There are some reliable assumptions to be made, however. Since the piece contains both aquatic and terrestrial creatures, particularly creatures that lived on the forest floor, it is believed that the amber formed in a coastal forest. Perhaps there was a flood or some other event that moved the ammonite and other marine creatures towards the tree, where they were engulfed in resin.
All the shells from marine creatures are empty, so the organisms were long dead by the time they were engulfed; the outer shell of the ammonite is broken away and the entrance of the shell is full of sand. The amber also contains additional sand.
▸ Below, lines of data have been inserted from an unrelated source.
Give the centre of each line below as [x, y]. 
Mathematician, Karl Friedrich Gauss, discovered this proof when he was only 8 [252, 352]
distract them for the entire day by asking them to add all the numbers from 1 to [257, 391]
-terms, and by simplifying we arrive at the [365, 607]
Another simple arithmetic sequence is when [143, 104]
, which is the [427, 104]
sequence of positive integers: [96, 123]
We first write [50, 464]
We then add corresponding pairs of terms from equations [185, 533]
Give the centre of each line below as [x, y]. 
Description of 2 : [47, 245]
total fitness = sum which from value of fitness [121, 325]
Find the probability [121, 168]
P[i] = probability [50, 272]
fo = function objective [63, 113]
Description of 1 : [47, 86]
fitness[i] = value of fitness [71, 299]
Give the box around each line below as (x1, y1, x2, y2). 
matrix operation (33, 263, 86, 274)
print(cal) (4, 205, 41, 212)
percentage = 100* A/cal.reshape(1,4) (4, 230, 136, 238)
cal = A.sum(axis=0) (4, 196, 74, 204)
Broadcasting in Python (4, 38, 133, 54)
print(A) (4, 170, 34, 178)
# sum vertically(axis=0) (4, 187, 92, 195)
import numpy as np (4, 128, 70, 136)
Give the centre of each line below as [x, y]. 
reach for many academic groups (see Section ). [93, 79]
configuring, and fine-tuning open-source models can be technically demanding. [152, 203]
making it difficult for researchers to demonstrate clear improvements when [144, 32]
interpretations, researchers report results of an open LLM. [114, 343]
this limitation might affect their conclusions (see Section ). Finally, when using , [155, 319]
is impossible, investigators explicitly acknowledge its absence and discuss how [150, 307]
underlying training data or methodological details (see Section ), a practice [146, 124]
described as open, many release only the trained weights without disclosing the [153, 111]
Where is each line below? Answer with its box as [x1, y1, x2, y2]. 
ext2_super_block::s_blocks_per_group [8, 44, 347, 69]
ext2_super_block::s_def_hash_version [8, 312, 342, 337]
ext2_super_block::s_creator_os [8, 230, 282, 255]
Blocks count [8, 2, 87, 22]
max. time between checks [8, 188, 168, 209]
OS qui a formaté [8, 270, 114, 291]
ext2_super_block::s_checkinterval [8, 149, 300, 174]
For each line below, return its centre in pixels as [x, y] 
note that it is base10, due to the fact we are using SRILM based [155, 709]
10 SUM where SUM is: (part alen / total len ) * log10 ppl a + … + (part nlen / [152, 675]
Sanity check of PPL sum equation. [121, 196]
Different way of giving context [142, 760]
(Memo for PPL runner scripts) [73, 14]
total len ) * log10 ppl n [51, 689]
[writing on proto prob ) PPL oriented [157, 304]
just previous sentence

“There is a diverse assemblage (at least 40 individuals) of arthropods in this amber sample from both terrestrial and marine habitats, including Isopoda, Acari (mites), Araneae (spiders), Diplopoda (millipedes), and representatives of the insect orders Blattodea (cockroaches), Coleoptera (beetles), Diptera (true flies), and Hymenoptera (wasps). The incomplete preservation and lack of soft body of the ammonite and marine gastropods suggest that they were dead and underwent abrasion on the seashore before entombment,” researchers write.
The most plausible scenario is that the resin-producing tree lay on or right next to a sandy beach. The flying insects were trapped in amber while it was still on the tree, flying too close and getting stuck. As the resin slowly flowed down the tree trunk, it trapped more and more organisms. As it reached the floor, it finally encased some unfortunate marine creatures that were washed ashore.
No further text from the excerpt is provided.